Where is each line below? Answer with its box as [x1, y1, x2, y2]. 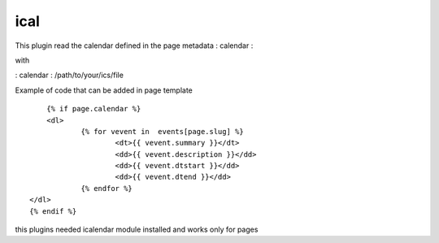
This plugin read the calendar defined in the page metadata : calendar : [15, 41, 254, 50]
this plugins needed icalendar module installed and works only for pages [15, 224, 259, 235]
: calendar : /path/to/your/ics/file [15, 70, 124, 80]
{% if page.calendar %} [46, 104, 141, 114]
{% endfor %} [80, 184, 133, 193]
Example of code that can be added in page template [15, 85, 193, 95]
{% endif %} [29, 206, 77, 215]
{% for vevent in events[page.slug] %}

THE PROBLEM:
With the pictures omitted, the records above are to be repeated exactly.

RESPONSE BELOW:
Where is each line below? Answer with its box as [x1, y1, x2, y2]. 
This plugin read the calendar defined in the page metadata : calendar : [15, 41, 254, 50]
this plugins needed icalendar module installed and works only for pages [15, 224, 259, 235]
: calendar : /path/to/your/ics/file [15, 70, 124, 80]
{% if page.calendar %} [46, 104, 141, 114]
{% endfor %} [80, 184, 133, 193]
Example of code that can be added in page template [15, 85, 193, 95]
{% endif %} [29, 206, 77, 215]
{% for vevent in events[page.slug] %}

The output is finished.